Most of the literature above is written by individual authors in the United States but there is nothing on there from other countries that depicts disability and sexuality in the same context. Myren-Svelstad, a Norwegian scholar compares two deviant novels in Norway's society, Nini Roll Anker's Enken [the Widow] written in 1932 and Magnhild Haalke's Allis sønn [Alli's Son] written in 1935. They both depict a queer man who is also disabled. The disability being depicted as someone whose mental capacity is significantly different than society's heteronormative view. The significance of the movements began to build momentum and most legal recognition in the 1980s. It was only in 1973 that the American Psychiatric Association removed homosexuality from their list of mental disorders. In addition to this, it was about forty years later in 2013 that the Diagnostic and Statistical Manual of Mental Disorders, Fifth Edition (DSM-5) changed the listing of transgender to "gender dysphoria".

One of the most notable circumstances where the case of these two minority rights come together was the court case In re Guardianship of Kowalski, in which an accident that occurred in 1983 left 36-year-old Sharon Kowalski physically disabled with severe brain injuries. The court granted guardianship of her to her homophobic parents who refused visitation rights to her long time partner, Karen Thompson. The court case lasted nearly ten years and was resolved by granting Thompson custody in 1991. This was a major victory in the realm of gay rights but also called to attention the validity of rights for those who identified under the queer and disabled spectrum. Numerous support groups emerged from necessity to create safe spaces for those identifying in these specific minority groups such as the founding of the Rainbow Alliance of the Deaf in 1977, the Lesbian Disabled Veterans of America group in 1996 which then became the Gay, Lesbian, Bisexual and Transgender Disabled Veterans of America, and the San Francisco Gay Amputees group in 2006.

A 2012 study showed that disability was more common in LGBTQ individuals when compared to heterosexual peers. It was also shown that the LGBTQ group with disabilities were noticeably younger in age than the heterosexual group. In a 2014 study of intersecting identities found that "disabled women whether gay, straight, bisexual or otherwise identifying have a harder time finding romantic relationships due to their socioeconomic status and ability. Drummond and Brotman introduce the idea that the lesbian disabled community face many barriers because of discrimination in the form of ableism, homophobia, racism and more due to intersecting identities and interests.
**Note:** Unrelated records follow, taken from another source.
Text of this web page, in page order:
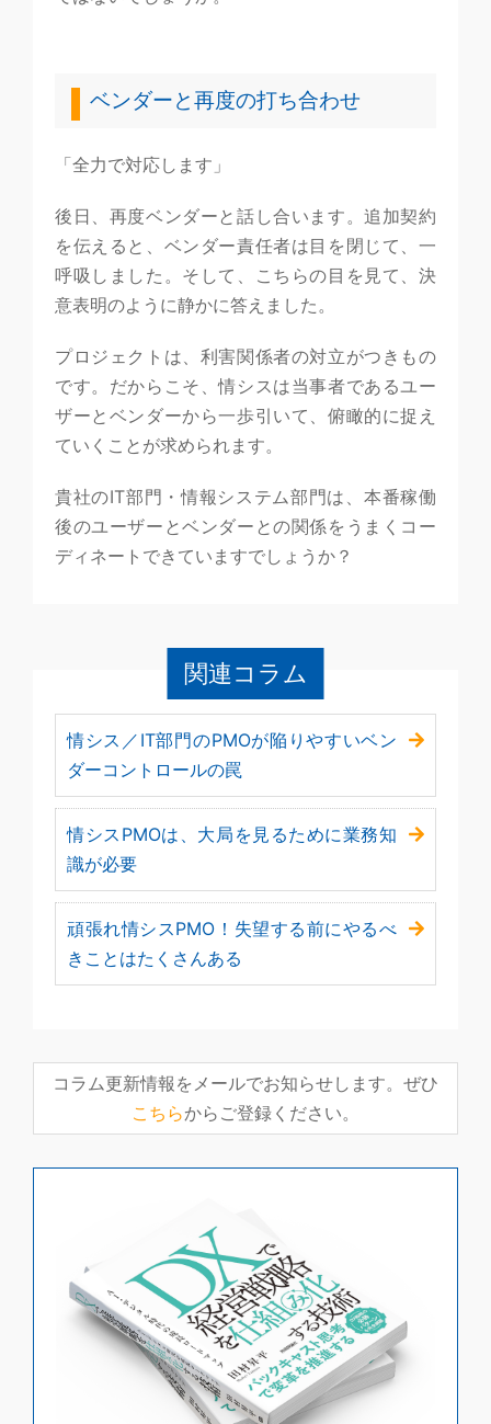
ベンダーと再度の打ち合わせ
「全力で対応します」
後日、再度ベンダーと話し合います。追加契約
を伝えると、ベンダー責任者は目を閉じて、一
呼吸しました。そして、こちらの目を見て、決
意表明のように静かに答えました。
プロジェクトは、利害関係者の対立がつきもの
です。だからこそ、情シスは当事者であるユー
ザーとベンダーから一歩引いて、俯瞰的に捉え
ていくことが求められます。
貴社のIT部門・情報システム部門は、本番稼働
後のユーザーとベンダーとの関係をうまくコー
ディネートできていますでしょうか？
関連コラム
情シス／IT部門のPMOが陥りやすいベン
ダーコントロールの罠
情シスPMOは、大局を見るために業務知
識が必要
頑張れ情シスPMO！失望する前にやるべ
きことはたくさんある
コラム更新情報をメールでお知らせします。ぜひ
こちらからご登録ください。

It is also a large topic of discussion to say that both groups have to undergo the same kind of "coming out" process in terms of their sexual identity, gender identity, and disability identity because of the lasting social stigma. "Coming out" through sexual identity, gender identity, and disability identity is one example of "Double Jeopardy", as they are part of more than one stigmatized group.

Eli Clare writes at the intersection of disability and transgender studies, namely as to how these disciplines can learn from each other. Similarly to how there is a 'coming out' for both transgender people and people with disabilities, there is a lack of bodily privacy both groups are faced with, primarily due to an over-medicalization of the body. Clare also works to make the distinction between bodily and medical truths, where one's diagnosis and medical treatment as a transgender or disabled person does not dictate their embodiment and how they navigate the world. Eventually, Clare reaches the idea of a disability politics of transness, which "delves into the lived experiences of our bodies, that questions the idea of normal and the notion of cure, that values self-determination, that resists shame and the medicalization of identity".

=== Queer theory ===
Queer studies, which emerged from women's studies, brings light towards the different kind of oppression queer and transgender people with disabilities have. Queer studies are commonly associated with people with disabilities who identify as "Crip" and is commonly believed that queer politics must incorporate crip politics. Alison Kafer describes a first-person experience of identifying queer and crip both reappropriated terms in Kafer's Feminist Queer Crip. Kafer describes the politics of the crip future and "an insistence on thinking these imagined futures — and hence, these lived presents — differently".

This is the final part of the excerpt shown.